Welcome to this week’s edition of The Growth Stock Report!
Market winds changed course for the week as buyers boosted the overall technical condition to their favor.
Our current position:
MARKET IN LIMBO
In this week’s edition you will find:
- Where We Are
- What Was Important About Last Week
- What We Are Watching For This Week
- A Word On Discipline
The following sections can now be found on our home site:
Where We Are:
Taking a look at the overall markets:
Thursday’s emotional lower open on the heels of terror attacks in London marked the lows for the week. Not even worse than expected employment figures could thwart upside momentum.

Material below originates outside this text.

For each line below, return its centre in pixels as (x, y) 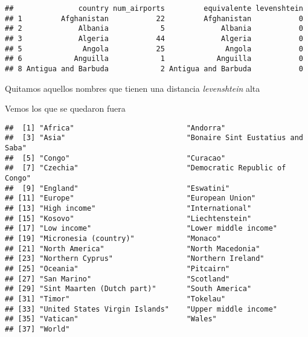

Strong markets reject negative news.
Small-caps led the charge with the Russell 2000 hitting new all time highs.
Firming the advance, Consumer Cyclicals were endorsed with heavy buying into technology issues. This is a change of pace from the past couple of months where money favored Consumer Staples.
Our conviction goes to where the technology names point us. The charts are looking good as critical levels are in play with the Nasdaq and Semiconductor Index facing potential breakouts.
It’s all about the breakout, but breakouts can lead to fakeouts. In order for us to raise the Green Flag we want to see well sponsored buying for new highs should they come.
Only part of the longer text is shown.